Video TokenCom: Textual Intent-Guided Multi-Rate Video Token Communications with UEP-Based Adaptive Source-Channel Coding
New AI framework prioritizes bandwidth for user-described video elements, achieving superior quality with 50% less data.
A research team led by Jingxuan Men has introduced Video TokenCom, a groundbreaking framework that fundamentally rethinks video compression by integrating user intent directly into the encoding process. Motivated by the rise of Large AI Models (LAMs), the system treats video as discrete tokens—unified units for communication and computation. The core innovation is its use of a text prompt from the user (like 'the soccer player kicking the ball') to guide the AI in identifying which parts of the video are semantically critical. This intent is then fused with optical-flow analysis to track these important elements across space and time, creating a semantic importance map for the entire video stream.

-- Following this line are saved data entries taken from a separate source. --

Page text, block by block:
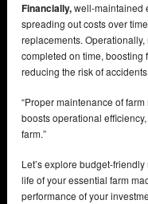
Financially,well-maintained
spreading out costs over
replacements.
completed on time, boosting
reducing the risk of accidents.
“Proper maintenance of
boosts operational
farm.”
Let’s explore budget-
life of your essential farm
performance of your
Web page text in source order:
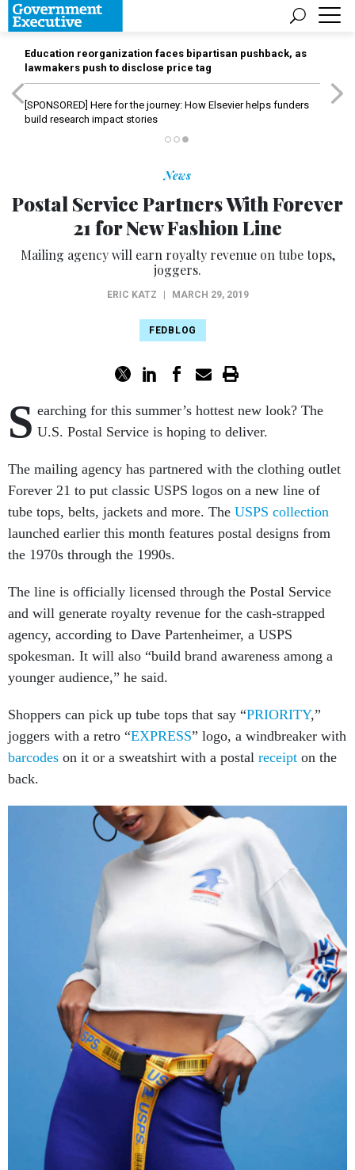
Education reorganization faces bipartisan pushback, as
lawmakers push to disclose price tag
[SPONSORED] Here for the journey: How Elsevier helps funders
build research impact stories
News
Postal Service Partners With Forever
21 for New Fashion Line
Mailing agency will earn royalty revenue on tube tops,
joggers.
ERIC KATZ MARCH 29, 2019
FEDBLOG
S earching for this summer’s hottest new look? The
U.S. Postal Service is hoping to deliver.
The mailing agency has partnered with the clothing outlet
Forever 21 to put classic USPS logos on a new line of
tube tops, belts, jackets and more. The USPS collection
launched earlier this month features postal designs from
the 1970s through the 1990s.
The line is officially licensed through the Postal Service
and will generate royalty revenue for the cash-strapped
agency, according to Dave Partenheimer, a USPS
spokesman. It will also “build brand awareness among a
younger audience,” he said.
Shoppers can pick up tube tops that say “PRIORITY,”
joggers with a retro “EXPRESS” logo, a windbreaker with
barcodes on it or a sweatshirt with a postal receipt on the
back.
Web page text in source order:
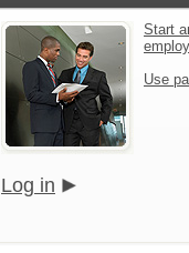
Start
Use
Log in
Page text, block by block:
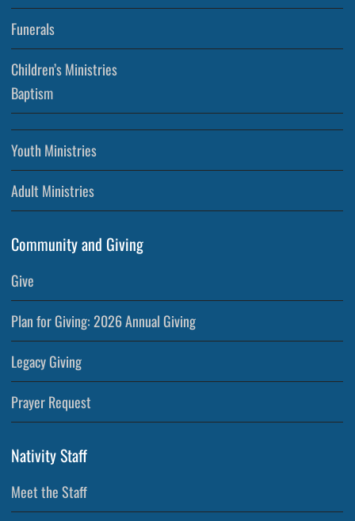
Funerals
Children’s Ministries
Baptism
Youth Ministries
Adult Ministries
Community and Giving
Give
Plan for Giving: 2026 Annual Giving
Legacy Giving
Prayer Request
Nativity Staff
Meet the Staff
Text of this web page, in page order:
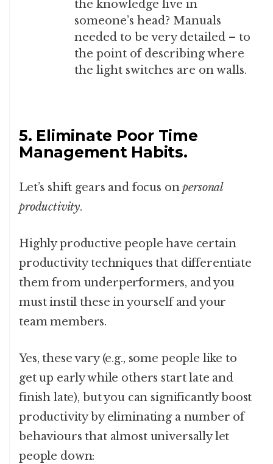
the knowledge live in
someone’s head? Manuals
needed to be very detailed – to
the point of describing where
the light switches are on walls.
5. Eliminate Poor Time
Management Habits.
Let’s shift gears and focus onpersonal
productivity.
Highly productive people have certain
productivity techniques that differentiate
them from underperformers, and you
must instil these in yourself and your
team members.
Yes, these vary (e.g., some people like to
get up early while others start late and
finish late), but you can significantly boost
productivity by eliminating a number of
behaviours that almost universally let
people down:
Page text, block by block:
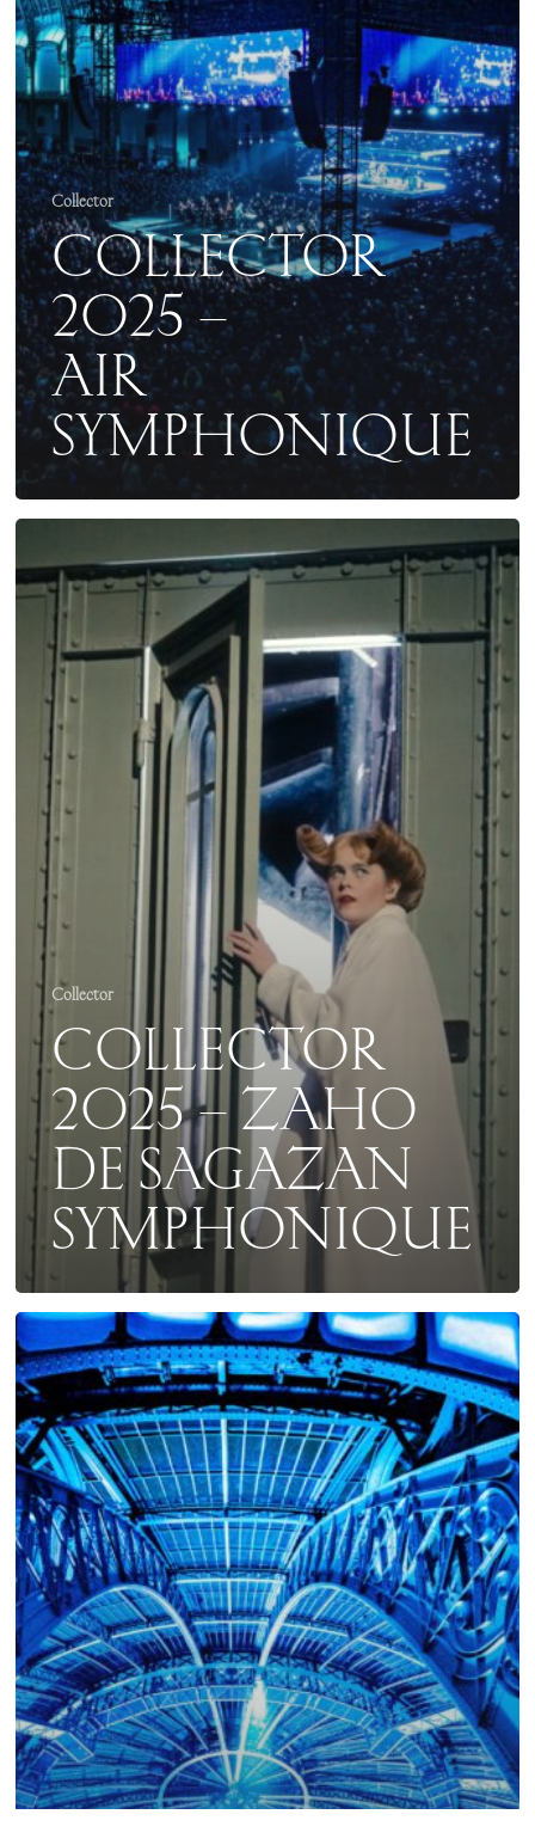
Collector
COLLECTOR
2025 –
AIR
SYMPHONIQUE
2025
–
ZAHO
SAGAZAN
SYMPHONIQUE
Collector
COLLECTOR
2025 – ZAHO
DE SAGAZAN
SYMPHONIQUE
COLLECTOR
2025
AU
GRAND
PALAIS
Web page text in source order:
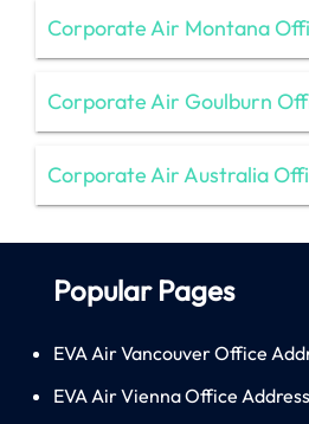
Corporate Air Montana
Corporate Air Goulburn
Corporate Air Australia
Popular Pages
EVA Air Vancouver Office
EVA Air Vienna Office Address
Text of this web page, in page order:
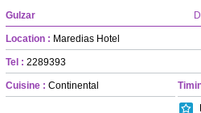
Gulzar
Location : Maredias Hotel
Tel : 2289393
Cuisine : Continental

Technically, Video TokenCom implements a semantic-aware, multi-rate bit allocation strategy combined with Unequal Error Protection (UEP)-based source-channel coding. Tokens deemed highly relevant to the user's textual intent are encoded with full precision, while less important background tokens are compressed using a reduced-precision, differential encoding scheme. This adaptive approach dynamically allocbits and applies stronger error correction to vital semantic data based on available bandwidth and channel conditions (SNR). Experiments show it consistently outperforms both conventional codecs and other semantic communication baselines in perceptual and semantic quality across a wide range of signal-to-noise ratios, demonstrating a more efficient path for goal-oriented video transmission in bandwidth-constrained wireless networks.

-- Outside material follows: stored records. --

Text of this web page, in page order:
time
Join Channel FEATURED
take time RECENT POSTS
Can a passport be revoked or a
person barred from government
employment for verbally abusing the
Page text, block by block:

- Uses textual user prompts to identify and prioritize semantically critical video elements for encoding.
- Implements Unequal Error Protection (UEP) to dynamically allocate bandwidth and error correction based on semantic importance.
- Outperforms conventional and semantic baselines, achieving higher quality with the same or less data across varying network conditions.
Why It Matters
Enables high-quality video calls and streaming in low-bandwidth environments by intelligently preserving only what the user cares about.